Indeed, many Republicans went on to make political hay of Obama’s penchant for speaking on-the-Teleprompter. Campaigning for the Republican nomination in 2012, former House Speaker Newt Gingrich said he could “tell the truth without notes better than he [Obama] can dissemble on a teleprompter.” Former Rep. Michelle Bachman (R-MN) blamed one of her own verbal slip ups on her decision to “never again use President Obama’s teleprompter.”

Even then Vice President Joe Biden got in on the act after his Teleprompter blew over during a speech at the Air Force Academy in Colorado Springs, Colorado, in May 2009.

“What am I going to tell the president when I tell him his Teleprompter is broken?” Biden quipped. “What will he do then?”
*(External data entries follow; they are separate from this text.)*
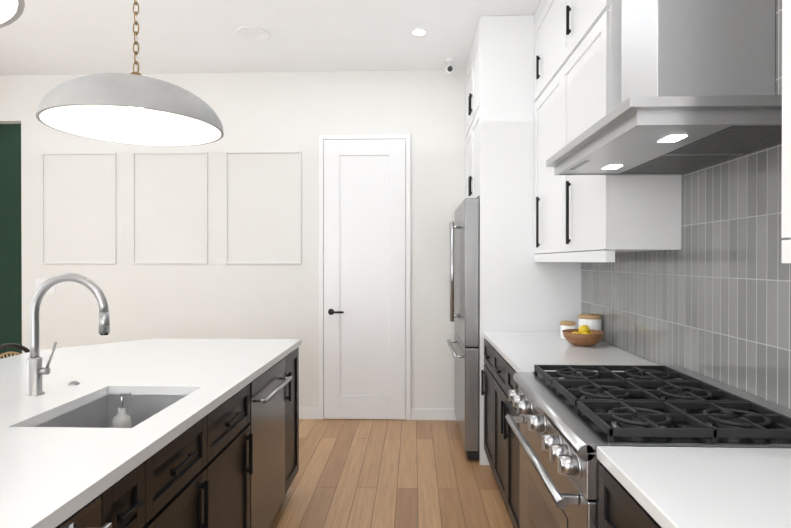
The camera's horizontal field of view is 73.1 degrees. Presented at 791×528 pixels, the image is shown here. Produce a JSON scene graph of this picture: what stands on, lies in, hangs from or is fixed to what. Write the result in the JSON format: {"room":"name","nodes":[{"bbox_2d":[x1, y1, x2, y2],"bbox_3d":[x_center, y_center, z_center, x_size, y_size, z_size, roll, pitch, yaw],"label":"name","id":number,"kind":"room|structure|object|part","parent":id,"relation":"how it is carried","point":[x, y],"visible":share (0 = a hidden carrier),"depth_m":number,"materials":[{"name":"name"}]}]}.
{"room":"kitchen","nodes":[
{"label":"kitchen","id":0,"kind":"room"},
{"bbox_2d":[0,124,21,358],"bbox_3d":[-3.822,-0.169,5.827,1.570,3.070,0.100,0,0,2],"label":"wall","id":1,"kind":"structure","parent":0,"point":[10,250],"depth_m":5.79,"materials":[{"name":"paint"}]},
{"bbox_2d":[0,70,466,419],"bbox_3d":[-1.615,-0.164,4.803,6.050,3.070,0.100,0,0,2],"label":"wall","id":2,"kind":"structure","parent":0,"point":[216,297],"depth_m":4.75,"materials":[{"name":"paint"}]},
{"bbox_2d":[35,279,54,293],"bbox_3d":[-3.151,0.201,4.800,0.180,0.140,0.010,0,0,2],"label":"switch plate","id":3,"kind":"object","parent":2,"relation":"attached to","point":[39,282],"visible":0.4,"depth_m":4.80,"materials":[{"name":"white plastic"}]},
{"bbox_2d":[41,151,300,263],"bbox_3d":[-2.006,-0.499,4.758,2.350,1.000,0.011,0,0,2],"label":"trim","id":4,"kind":"structure","parent":2,"relation":"attached to","point":[133,214],"depth_m":4.75,"materials":[{"name":"paint"}]},
{"bbox_2d":[319,134,410,419],"bbox_3d":[-0.273,0.117,4.676,0.809,2.510,0.067,0,0,2],"label":"door","id":5,"kind":"structure","parent":2,"relation":"in","point":[362,278],"depth_m":4.70,"materials":[{"name":"white wood"}]},
{"bbox_2d":[299,407,455,420],"bbox_3d":[-1.383,1.321,4.745,3.978,0.100,0.013,0,0,2],"label":"baseboard","id":6,"kind":"structure","parent":2,"relation":"attached to","point":[416,414],"depth_m":4.68,"materials":[{"name":"white wood"}]},
{"bbox_2d":[0,0,540,74],"bbox_3d":[-1.730,-1.732,1.317,6.050,0.100,9.060,0,0,2],"label":"ceiling","id":7,"kind":"structure","parent":0,"point":[56,37],"depth_m":3.96,"materials":[{"name":"paint"}]},
{"bbox_2d":[0,0,24,27],"bbox_3d":[-1.107,-1.125,0.970,0.710,1.110,0.710,0,0,2],"label":"pendant lamp","id":8,"kind":"object","parent":7,"relation":"hanging from","point":[11,11],"visible":1,"depth_m":1.24,"materials":[{"name":"concrete"}]},
{"bbox_2d":[36,0,223,145],"bbox_3d":[-1.103,-1.131,2.270,0.710,1.110,0.710,0,0,2],"label":"pendant lamp","id":9,"kind":"object","parent":7,"relation":"hanging from","point":[135,108],"visible":1,"depth_m":2.26,"materials":[{"name":"metal"}]},
{"bbox_3d":[-1.103,-0.694,2.272,0.710,0.235,0.710,0,0,2],"label":"lamp shade","id":10,"kind":"part","parent":9,"relation":"part of","materials":[{"name":"metal"}]},
{"bbox_3d":[-1.103,-1.245,2.270,0.130,0.882,0.130,0,0,2],"label":"cord","id":11,"kind":"part","parent":9,"relation":"part of","materials":[{"name":"gold metal"}]},
{"bbox_2d":[235,26,269,40],"bbox_3d":[-1.048,-1.690,3.926,0.250,0.008,0.250,0,0,2],"label":"ceiling speaker","id":12,"kind":"object","parent":7,"relation":"attached to","point":[251,33],"visible":1,"depth_m":3.91,"materials":[{"name":"white plastic"}]},
{"bbox_2d":[411,29,426,36],"bbox_3d":[0.172,-1.691,3.906,0.124,0.006,0.124,0,0,2],"label":"recessed light","id":13,"kind":"object","parent":7,"relation":"in","point":[418,32],"visible":1,"depth_m":3.90,"materials":[{"name":"white"}]},
{"bbox_2d":[444,58,454,73],"bbox_3d":[0.450,-1.637,4.431,0.090,0.118,0.102,0,0,2],"label":"security camera","id":14,"kind":"object","parent":7,"relation":"attached to","point":[449,67],"visible":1,"depth_m":4.40,"materials":[{"name":"white plastic"}]},
{"bbox_2d":[268,419,513,527],"bbox_3d":[-1.730,1.438,1.333,6.050,0.100,9.060,0,0,2],"label":"floor","id":15,"kind":"structure","parent":0,"point":[370,473],"depth_m":3.40,"materials":[{"name":"brown wood"}]},
{"bbox_2d":[0,343,29,358],"bbox_3d":[-1.894,0.905,2.877,0.444,0.954,0.426,0,0,2],"label":"counter stool","id":16,"kind":"object","parent":15,"relation":"on","point":[18,346],"visible":0.17,"depth_m":2.92,"materials":[{"name":"wood"}]},
{"bbox_2d":[48,341,301,527],"bbox_3d":[-1.041,0.945,1.818,0.914,0.880,2.920,0,0,2],"label":"kitchen island","id":17,"kind":"object","parent":15,"relation":"on","point":[236,464],"depth_m":1.96,"materials":[{"name":"black"}]},
{"bbox_2d":[0,338,300,527],"bbox_3d":[-1.298,0.487,1.824,1.340,0.033,2.980,0,0,2],"label":"island countertop","id":18,"kind":"structure","parent":17,"relation":"on","point":[63,445],"depth_m":1.84,"materials":[{"name":"white stone"}]},
{"bbox_2d":[20,273,111,396],"bbox_3d":[-1.178,0.251,1.919,0.305,0.437,0.062,0,0,2],"label":"faucet","id":19,"kind":"object","parent":18,"relation":"on","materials":[{"name":"silver metal"}]},
{"bbox_2d":[68,381,79,385],"bbox_3d":[-1.255,0.464,2.083,0.040,0.011,0.040,0,0,2],"label":"switch","id":20,"kind":"object","parent":18,"relation":"attached to","point":[72,383],"depth_m":2.07,"materials":[{"name":"silver metal"}]},
{"bbox_2d":[35,394,186,427],"bbox_3d":[-0.932,0.615,1.798,0.385,0.220,0.530,0,0,2],"label":"sink","id":21,"kind":"object","parent":18,"relation":"in","point":[100,410],"depth_m":2.02,"materials":[{"name":"silver metal"}]},
{"bbox_2d":[112,392,131,427],"bbox_3d":[-0.976,0.589,1.904,0.064,0.261,0.064,0,0,2],"label":"soap bottle","id":22,"kind":"object","parent":21,"relation":"in","point":[122,420],"depth_m":1.89,"materials":[{"name":"grey plastic"}]},
{"bbox_2d":[447,198,479,458],"bbox_3d":[0.843,0.457,4.149,0.835,1.835,0.930,0,0,2],"label":"fridge","id":23,"kind":"object","parent":15,"relation":"on","point":[465,350],"visible":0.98,"depth_m":3.70,"materials":[{"name":"silver metal"}]},
{"bbox_2d":[481,336,488,460],"bbox_3d":[0.928,0.938,3.390,0.666,0.880,0.501,0,0,2],"label":"base cabinet","id":24,"kind":"object","parent":15,"relation":"on","point":[484,373],"depth_m":3.58,"materials":[{"name":"black wood"}]},
{"bbox_2d":[489,344,519,527],"bbox_3d":[0.907,0.941,2.781,0.666,0.880,0.945,0,0,2],"label":"base cabinet","id":25,"kind":"object","parent":15,"relation":"on","point":[504,446],"depth_m":2.81,"materials":[{"name":"black wood"}]},
{"bbox_2d":[483,332,657,371],"bbox_3d":[0.907,0.481,2.972,0.662,0.034,1.333,0,0,2],"label":"countertop","id":26,"kind":"structure","parent":25,"relation":"on","point":[524,350],"depth_m":2.81,"materials":[{"name":"white stone"}]},
{"bbox_2d":[560,321,575,339],"bbox_3d":[1.067,0.409,3.306,0.092,0.108,0.092,0,0,2],"label":"canister","id":27,"kind":"object","parent":26,"relation":"on","point":[564,325],"visible":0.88,"depth_m":3.27,"materials":[{"name":"white ceramic"}]},
{"bbox_2d":[562,325,604,346],"bbox_3d":[1.074,0.407,3.056,0.230,0.114,0.230,0,0,2],"label":"fruit bowl","id":28,"kind":"object","parent":26,"relation":"on","point":[584,335],"visible":1,"depth_m":2.99,"materials":[{"name":"brown wood"}]},
{"bbox_2d":[578,313,601,330],"bbox_3d":[1.178,0.384,3.232,0.135,0.158,0.135,0,0,2],"label":"canister","id":29,"kind":"object","parent":26,"relation":"on","point":[593,321],"visible":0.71,"depth_m":3.18,"materials":[{"name":"white ceramic"}]},
{"bbox_2d":[465,15,580,464],"bbox_3d":[0.930,-0.160,4.152,0.713,3.068,1.027,0,0,2],"label":"surround","id":30,"kind":"object","parent":15,"relation":"on","point":[521,290],"visible":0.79,"depth_m":3.64,"materials":[{"name":"white wood"}]},
{"bbox_2d":[597,458,664,527],"bbox_3d":[0.842,0.951,0.811,0.666,0.880,1.140,0,0,2],"label":"base cabinet","id":31,"kind":"object","parent":15,"relation":"on","point":[619,507],"depth_m":1.27,"materials":[{"name":"black wood"}]},
{"bbox_2d":[597,446,790,527],"bbox_3d":[0.817,0.495,0.296,0.662,0.034,2.166,0,0,2],"label":"countertop","id":32,"kind":"structure","parent":31,"relation":"on","point":[682,487],"depth_m":1.16,"materials":[{"name":"white stone"}]},
{"bbox_2d":[505,365,790,527],"bbox_3d":[0.825,0.909,1.846,0.745,0.952,0.914,0,0,2],"label":"range","id":33,"kind":"object","parent":15,"relation":"on","point":[570,418],"visible":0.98,"depth_m":1.68,"materials":[{"name":"silver metal"}]},
{"bbox_3d":[1.225,-0.144,0.677,0.100,3.070,7.960,0,0,2],"label":"wall","id":34,"kind":"structure","parent":0,"visible":0},
{"bbox_2d":[534,0,553,255],"bbox_3d":[1.089,-0.878,3.255,0.317,1.623,0.740,0,0,2],"label":"upper cabinet","id":35,"kind":"object","parent":34,"relation":"attached to","point":[544,15],"depth_m":3.39,"materials":[{"name":"white wood"}]},
{"bbox_2d":[554,0,681,255],"bbox_3d":[1.068,-0.875,2.639,0.317,1.623,0.740,0,0,2],"label":"upper cabinet","id":36,"kind":"object","parent":34,"relation":"attached to","point":[577,93],"depth_m":2.42,"materials":[{"name":"white wood"}]},
{"bbox_2d":[546,0,781,174],"bbox_3d":[0.914,-1.026,1.825,0.573,1.310,0.887,0,0,2],"label":"range hood","id":37,"kind":"object","parent":34,"relation":"attached to","point":[697,84],"visible":1,"depth_m":1.69,"materials":[{"name":"silver metal"}]},
{"bbox_2d":[581,0,790,409],"bbox_3d":[1.193,-0.604,1.409,0.010,2.152,4.427,0,0,2],"label":"backsplash","id":38,"kind":"structure","parent":34,"relation":"attached to","point":[711,299],"depth_m":1.99,"materials":[{"name":"tile"}]},
{"bbox_2d":[781,0,790,243],"bbox_3d":[1.010,-0.866,0.906,0.317,1.623,0.557,0,0,2],"label":"upper cabinet","id":39,"kind":"object","parent":34,"relation":"attached to","point":[786,135],"depth_m":1.18,"materials":[{"name":"white wood"}]}
]}
The 2009 incident is especially alarming, and it raises the same troubling question as Trump’s tweet from 2012: Was Trump’s faux pas Thursday a simple technical glitch?
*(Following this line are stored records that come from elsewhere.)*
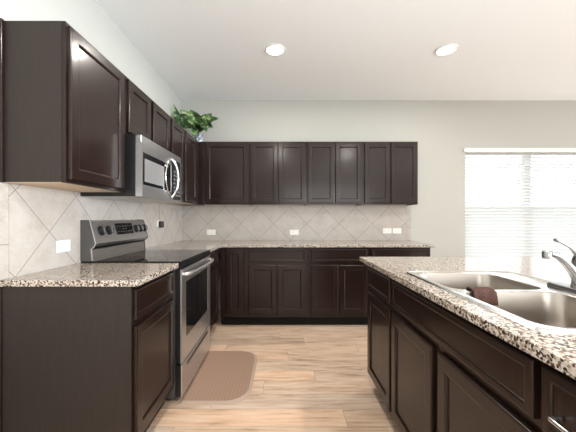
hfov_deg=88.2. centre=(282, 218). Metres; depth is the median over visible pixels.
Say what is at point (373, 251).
base cabinet
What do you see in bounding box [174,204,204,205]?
cabinet filler
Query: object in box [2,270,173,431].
base cabinet
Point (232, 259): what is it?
base cabinet
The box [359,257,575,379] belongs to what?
countertop
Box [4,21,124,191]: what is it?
upper cabinet
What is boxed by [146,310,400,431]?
floor
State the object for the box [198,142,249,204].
upper cabinet
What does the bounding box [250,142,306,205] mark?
upper cabinet
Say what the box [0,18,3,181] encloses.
trim
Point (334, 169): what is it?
upper cabinet
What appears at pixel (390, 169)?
upper cabinet
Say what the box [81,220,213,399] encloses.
range
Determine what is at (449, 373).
base cabinet
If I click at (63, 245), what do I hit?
wall outlet
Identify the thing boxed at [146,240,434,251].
countertop
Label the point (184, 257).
cooktop
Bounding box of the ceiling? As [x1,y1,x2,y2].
[96,0,575,99]
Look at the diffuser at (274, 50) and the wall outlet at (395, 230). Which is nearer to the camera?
the diffuser at (274, 50)
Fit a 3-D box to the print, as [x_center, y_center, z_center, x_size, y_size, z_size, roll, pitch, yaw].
[-0.912,-0.295,2.563,0.001,0.212,0.140,0,0,0]
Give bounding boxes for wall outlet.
[56,240,69,252]
[207,230,215,234]
[290,230,298,234]
[383,228,391,233]
[393,228,400,233]
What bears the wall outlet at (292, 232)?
attached to the wall at (442, 129)
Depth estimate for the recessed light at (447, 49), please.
2.73 m
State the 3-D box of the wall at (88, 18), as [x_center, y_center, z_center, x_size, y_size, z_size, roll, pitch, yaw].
[-1.377,-0.173,0.213,0.100,2.753,7.627,0,0,0]
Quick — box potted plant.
[173,104,217,141]
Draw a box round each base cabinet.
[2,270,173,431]
[206,249,217,330]
[220,247,244,324]
[245,247,307,324]
[308,247,368,324]
[367,266,393,411]
[369,247,429,256]
[391,280,545,431]
[542,364,575,431]
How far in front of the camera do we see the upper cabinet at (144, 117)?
2.18 m
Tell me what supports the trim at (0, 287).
attached to the base cabinet at (75, 359)
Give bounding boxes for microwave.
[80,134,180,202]
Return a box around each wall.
[0,0,181,203]
[182,100,575,309]
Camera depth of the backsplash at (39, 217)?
1.75 m
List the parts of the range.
edge trim, knob, knob, control panel, panel, knob, oven door, storage drawer, door handle
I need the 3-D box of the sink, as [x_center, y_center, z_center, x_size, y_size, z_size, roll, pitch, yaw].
[0.931,0.378,1.168,0.563,0.192,0.856,0,0,0]
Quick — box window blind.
[463,148,575,256]
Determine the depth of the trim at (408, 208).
3.90 m
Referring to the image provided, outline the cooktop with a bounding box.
[81,249,209,266]
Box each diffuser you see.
[267,46,282,54]
[437,46,454,54]
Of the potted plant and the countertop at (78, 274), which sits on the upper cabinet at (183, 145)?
the potted plant
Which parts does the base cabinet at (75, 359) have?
panel, frame, drawer, door
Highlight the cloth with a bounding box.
[466,287,497,305]
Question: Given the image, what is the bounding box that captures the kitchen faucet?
[542,238,575,292]
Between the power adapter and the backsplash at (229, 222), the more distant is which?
the backsplash at (229, 222)
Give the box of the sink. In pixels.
[406,271,575,333]
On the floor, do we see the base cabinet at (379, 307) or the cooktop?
the base cabinet at (379, 307)
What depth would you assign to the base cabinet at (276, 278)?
3.29 m
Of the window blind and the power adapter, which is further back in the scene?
the window blind
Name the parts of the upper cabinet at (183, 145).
door, panel, door
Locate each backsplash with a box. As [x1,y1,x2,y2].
[8,183,181,277]
[182,206,405,239]
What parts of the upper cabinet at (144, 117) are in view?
door, frame, door
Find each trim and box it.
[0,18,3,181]
[0,182,8,279]
[0,287,1,431]
[406,206,410,239]
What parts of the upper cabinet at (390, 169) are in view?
door, door
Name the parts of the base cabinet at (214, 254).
drawer, frame, door
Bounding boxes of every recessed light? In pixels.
[264,44,284,55]
[434,44,457,55]
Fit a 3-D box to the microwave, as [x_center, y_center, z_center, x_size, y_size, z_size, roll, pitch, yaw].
[-1.082,-0.345,2.314,0.470,0.406,0.758,0,0,0]
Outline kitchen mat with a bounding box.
[179,351,256,404]
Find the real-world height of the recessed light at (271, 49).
0.010 m
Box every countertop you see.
[0,263,177,286]
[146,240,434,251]
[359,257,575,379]
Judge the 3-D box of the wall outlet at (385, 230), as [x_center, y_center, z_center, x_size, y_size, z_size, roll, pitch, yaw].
[1.372,0.163,3.893,0.114,0.070,0.008,0,0,0]
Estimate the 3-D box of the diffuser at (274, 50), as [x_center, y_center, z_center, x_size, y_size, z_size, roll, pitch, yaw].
[-0.070,-1.546,2.734,0.149,0.001,0.149,0,0,0]
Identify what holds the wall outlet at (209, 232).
attached to the wall at (442, 129)
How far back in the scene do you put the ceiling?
2.65 m
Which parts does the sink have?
bowl, bowl
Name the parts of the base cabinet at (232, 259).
door
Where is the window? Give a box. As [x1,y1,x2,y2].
[465,152,575,249]
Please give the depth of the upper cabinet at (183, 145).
3.10 m
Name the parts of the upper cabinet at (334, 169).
door, door
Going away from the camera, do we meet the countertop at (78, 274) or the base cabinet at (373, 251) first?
the countertop at (78, 274)
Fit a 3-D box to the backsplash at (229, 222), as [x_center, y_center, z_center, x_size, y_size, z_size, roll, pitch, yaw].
[0.153,0.060,3.902,2.943,0.458,0.009,0,0,0]
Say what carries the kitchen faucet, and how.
on the countertop at (558, 351)
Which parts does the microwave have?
underside panel, door, curved trim, door handle, control panel
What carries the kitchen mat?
on the floor
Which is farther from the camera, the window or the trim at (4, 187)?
the window
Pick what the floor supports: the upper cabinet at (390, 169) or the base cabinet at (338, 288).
the base cabinet at (338, 288)
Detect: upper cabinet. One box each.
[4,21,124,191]
[125,76,169,150]
[167,117,197,203]
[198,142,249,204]
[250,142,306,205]
[306,142,362,205]
[363,142,417,205]
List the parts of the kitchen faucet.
deck plate, spout, lever handle
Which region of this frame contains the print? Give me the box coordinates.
[174,171,179,196]
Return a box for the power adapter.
[159,203,163,227]
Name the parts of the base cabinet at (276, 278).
door, drawer, door
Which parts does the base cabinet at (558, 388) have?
pull handle
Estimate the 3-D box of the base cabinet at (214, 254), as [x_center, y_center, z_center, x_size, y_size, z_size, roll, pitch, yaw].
[-1.008,0.761,2.987,0.636,0.883,0.576,0,0,0]
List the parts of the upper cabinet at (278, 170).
door, door
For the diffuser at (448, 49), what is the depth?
2.74 m
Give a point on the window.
(465, 152)
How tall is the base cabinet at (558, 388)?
0.883 m
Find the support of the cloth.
on the sink
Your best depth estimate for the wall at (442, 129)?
3.91 m
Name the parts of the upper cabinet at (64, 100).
panel, frame, door
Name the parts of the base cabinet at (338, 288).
door, drawer, door
Or is it possible that, after years of attacks from both the right and the left, Teleprompters have suddenly decided to go on the offensive?

Perhaps there are even deeper, more sinister, explanations, as national security commentator Malcolm Nance pointed out on Twitter:

Whatever the case, as Airportgate continued to unfold Friday, one thing was certain: It’s the Telemprompters’ world now. We just live in it.

This piece has been corrected to reflect that Michelle Bachman is a former U.S. congresswoman from Minnesota.